A tale of two CAP pipelines: Rosemont divides local water powers
Why are two local companies planning to build separate Colorado River water pipelines instead of combining efforts?
Because there are basic philosophical disagreements between the sponsors – mostly about a proposed copper mine in the Santa Rita Mountains – and the pipes serve each company’s needs.
Officials of Community Water Company of Green Valley (CWC) and Farmers Investment Co. (FICO) agreed on those points in front of an audience of about 125 Friday at a Green Valley Council forum at the West Center.
Both will be 36-inch pipes, officials said, meaning each could carry about 30,000 acre-feet a year of water in the effort to recharge the local aquifer, which is dropping by several feet a year. An acre-foot is about 325,000 gallons, or enough to serve four families per year. The local overdraft is about 40,000 AF a year.
The pipelines will leave the region with a lot of empty pipeline capacity in the short run. The pipes will have a capacity of about 30,000 AF each, with 7,000 going through the CWC pipe and between 3,000 and 4,000 AF in the FICO pipe.
CWC board chairman Virgil Davis said his company’s plan, to use its allocation from the Central Arizona Project (CAP) to recharge 7,000 acre-feet of water a year starting in 2013, would actually raise the aquifer level by 100 feet near the recharge station, planned for an area near Old Nogales Highway east of Wal-Mart.
The planned CWC pipeline, recharge facility and 15 years of CAP water would be paid for by the owners of the proposed Rosemont Copper open-pit mine in the Santa Rita Mountains.
Davis said CWC and the Waldens, who own FICO, met several times about combining efforts, but “we can’t seem to figure out how to get all pieces of the puzzle together.”
“We have some basic philosophical differences between us and the Waldens. The present pipeline we are working on will accommodate all users in the region with no restriction. If you are a water user or from outside the region and want to pay to move water through the pipeline, it would be accommodated,” Davis said.
Concerns over Rosemont
FICO Vice President and General Counsel Nan Walden said “we do have a different philosophy about how to recharge. While your project does not cost your ratepayers, it will raise rates to all other water companies in the valley.

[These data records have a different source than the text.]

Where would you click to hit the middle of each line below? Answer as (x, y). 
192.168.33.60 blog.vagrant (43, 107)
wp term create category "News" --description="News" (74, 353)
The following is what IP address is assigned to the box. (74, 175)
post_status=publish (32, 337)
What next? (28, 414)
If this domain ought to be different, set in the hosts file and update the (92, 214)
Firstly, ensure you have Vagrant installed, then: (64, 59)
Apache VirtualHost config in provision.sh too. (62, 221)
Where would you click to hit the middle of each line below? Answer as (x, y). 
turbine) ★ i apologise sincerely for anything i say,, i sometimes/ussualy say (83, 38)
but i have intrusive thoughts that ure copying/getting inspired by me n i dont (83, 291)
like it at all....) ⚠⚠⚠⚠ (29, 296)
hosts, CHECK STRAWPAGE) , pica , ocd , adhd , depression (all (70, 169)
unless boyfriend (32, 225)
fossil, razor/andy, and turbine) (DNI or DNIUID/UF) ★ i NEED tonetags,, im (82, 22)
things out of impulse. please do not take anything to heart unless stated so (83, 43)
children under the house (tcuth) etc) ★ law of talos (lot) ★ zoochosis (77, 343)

“All others will be impacted to their detriment. Because a mine is exempt, it can pump unlimited amounts of groundwater for unlimited amounts of time. If we let an unregulated new user come in, it could go on for years and we’ll never reach sustainability,” Walden said.

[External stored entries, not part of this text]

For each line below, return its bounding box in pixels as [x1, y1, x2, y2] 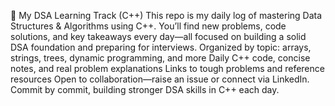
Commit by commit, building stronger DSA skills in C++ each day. [10, 84, 280, 95]
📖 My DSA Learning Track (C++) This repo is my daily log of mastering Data [10, 10, 323, 21]
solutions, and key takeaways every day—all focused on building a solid [10, 31, 307, 42]
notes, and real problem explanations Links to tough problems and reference [10, 63, 325, 74]
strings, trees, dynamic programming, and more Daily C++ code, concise [10, 52, 311, 64]
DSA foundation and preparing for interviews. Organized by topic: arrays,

Residents long have asked if FICO is planning its own pipeline just because it opposes Rosemont Copper. Walden didn’t say so, but said Rosemont will draw 6,000 acre-feet of water a year from the local aquifer.
Walden added that she thinks the mine could continue drawing water for 40 to 60 years, well beyond its 15-year recharge commitment, and this will hurt the aquifer in the long run. She said Rosemont’s wells, in Sahuarita Heights would lower the aquifer and cause land subsidence in an area she said was already stressed by mines and agriculture.
Longtime pursuit
FICO has been talking to CAP about connecting to the system since the 1990s, long before Rosemont got into the picture, Walden and Larry Dozier, deputy director of the Central Arizona Project said. Dozier pointed out that a pipeline along Pima Mine Road owned jointly by CAP and Tucson Water was built years ago with a flange to allow a connection by FICO.

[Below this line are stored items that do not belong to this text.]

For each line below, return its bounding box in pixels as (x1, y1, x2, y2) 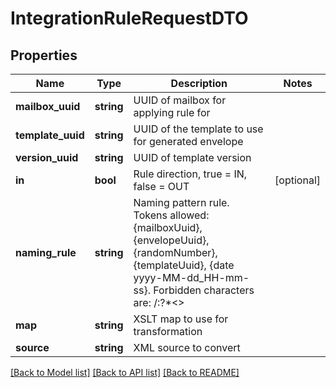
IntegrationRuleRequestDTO (10, 7, 249, 30)
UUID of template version (133, 151, 252, 164)
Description (170, 77, 228, 90)
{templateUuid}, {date (133, 258, 235, 272)
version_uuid (15, 151, 79, 164)
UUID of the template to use (133, 122, 264, 136)
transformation (133, 325, 203, 338)
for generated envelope (133, 135, 244, 148)
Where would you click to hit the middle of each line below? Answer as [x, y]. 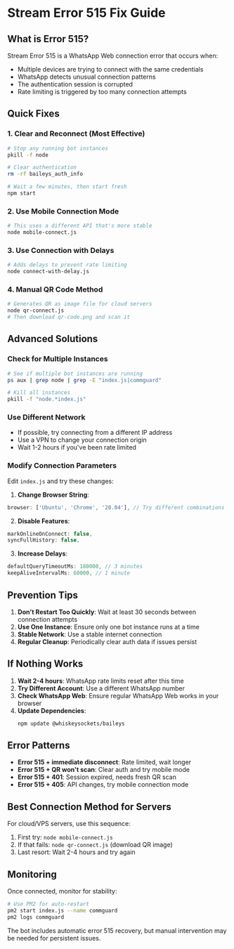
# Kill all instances [39, 393]
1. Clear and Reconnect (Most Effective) [76, 133]
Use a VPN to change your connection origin [82, 440]
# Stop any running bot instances [58, 148]
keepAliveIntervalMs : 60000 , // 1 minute [69, 573]
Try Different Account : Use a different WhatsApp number [101, 688]
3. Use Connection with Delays [61, 250]
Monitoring [32, 874]
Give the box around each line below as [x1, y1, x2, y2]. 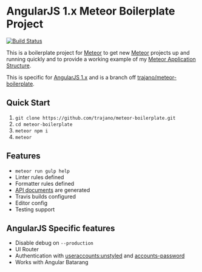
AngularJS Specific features [6, 223, 115, 233]
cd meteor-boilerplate [15, 121, 73, 127]
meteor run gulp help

Davis said what the CWC will get from its project is permanent ownership of a pipeline that will allow it to obtain CAP water after years of paying for the right to buy CAP water. Also, a recharge station near one of its wells, and 105,000 AF of free CAP water over 15 years, as Rosemont pays for the water and for transporting it. (Once a pipeline is in place, CAP water has three operating costs: the allocation cost for the right to buy it; the purchase cost, and the cost of moving it through a pipeline.)
“We could choose to move water through that pipeline, but we’d have to purchase the water ourselves, but at this point we don’t have a need to do so for our own use, and we’d have to pay for transport for the next 15 years,” Davis said. “It seemed like a good deal with CWC to continue with the current plan.”
Rosemont, in an apparent effort to blunt local opposition, has been buying CAP water and storing it in Marana but promises to recharge 105,000 AF locally when the pipeline and recharge facility are done.
FICO’s pecan orchards are a state-permitted Groundwater Savings Facility with a 22,000 AF capacity, and FICO says it plans to use its allocation of more than 3,000 AF of CAP water a year for irrigation, leaving that amount of higher-quality groundwater in the ground. The 3,000-plus AF allocation will decline to zero by 2030, but before then FICO hopes to get water from the Arizona Water Bank and the Central Arizona Groundwater Replenishment District, which intends to recharge water close to areas of new development.
Davis said CWC made an effort “to coordinate with FICO and make temporary use of the recharge facility, but time went by and that option did not work out.”